The very real problem is that as more and more people migrate to urban areas in search of work and a better life for themselves and their families, infrastructure services are not keeping up with the growth. Children born in cities already account for 60% of the increase in urban populations. Add to that the fact that one third of children in urban areas don’t get birth certificates and therefore can’t get into social programs, and that poor children are often forced to forgo school in order to work and earn money for their families. Soon you have a such a perfect storm of inequity that generations risk being swallowed up.

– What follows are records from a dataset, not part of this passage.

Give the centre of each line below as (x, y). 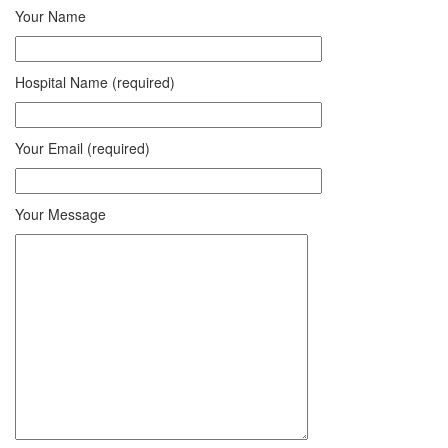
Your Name (50, 16)
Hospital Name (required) (95, 82)
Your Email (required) (82, 148)
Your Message (60, 214)
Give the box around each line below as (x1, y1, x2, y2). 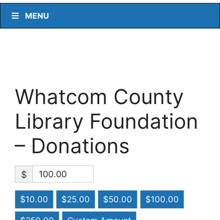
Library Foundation (15, 109, 198, 134)
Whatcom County (15, 84, 184, 110)
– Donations (15, 133, 130, 159)
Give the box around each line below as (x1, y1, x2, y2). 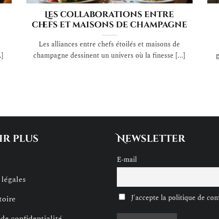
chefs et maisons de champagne (31, 20, 187, 31)
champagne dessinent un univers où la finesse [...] (33, 50, 186, 62)
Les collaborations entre (44, 9, 175, 21)
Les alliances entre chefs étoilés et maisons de (39, 39, 180, 50)
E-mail (117, 154, 137, 166)
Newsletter (117, 132, 185, 146)
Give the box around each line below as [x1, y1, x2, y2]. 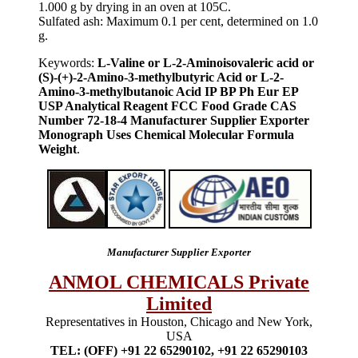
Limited [146, 292, 212, 314]
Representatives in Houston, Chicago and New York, [46, 314, 312, 328]
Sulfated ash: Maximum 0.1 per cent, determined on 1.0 [38, 14, 318, 28]
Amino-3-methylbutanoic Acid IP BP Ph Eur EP [38, 84, 298, 98]
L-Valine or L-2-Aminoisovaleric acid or [94, 55, 314, 70]
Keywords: [38, 55, 94, 70]
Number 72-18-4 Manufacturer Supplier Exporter [38, 113, 309, 127]
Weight [38, 141, 77, 156]
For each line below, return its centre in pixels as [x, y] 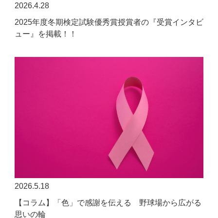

As UNICEF’s executive director Anthony Lake wrote in the forward:

When many of us think of the world’s poorest children, the image that comes readily to mind is that of a child going hungry in a remote rural community in sub-Saharan Africa – as so many are today. But as The State of the World’s Children 2012 shows with clarity and urgency, millions of children in cities and towns all over the world are also at risk of being left behind… They are vulnerable to dangers ranging from violence and exploitation to the injuries, illnesses and death that result from living in crowded settlements atop hazardous rubbish dumps or alongside railroad tracks.

UNICEF is calling on governments to improve infrastructure and services to children, to identify and remove the barriers to inclusion, promote partnerships with the urban poor, particularly children and youth, and pool resources so that marginalized populations can enjoy their full rights.

“Excluding these children in slums not only robs them of the chance to reach their full potential; it robs their societies of the economic benefits of having a well-educated, healthy urban population,” Lake said yesterday.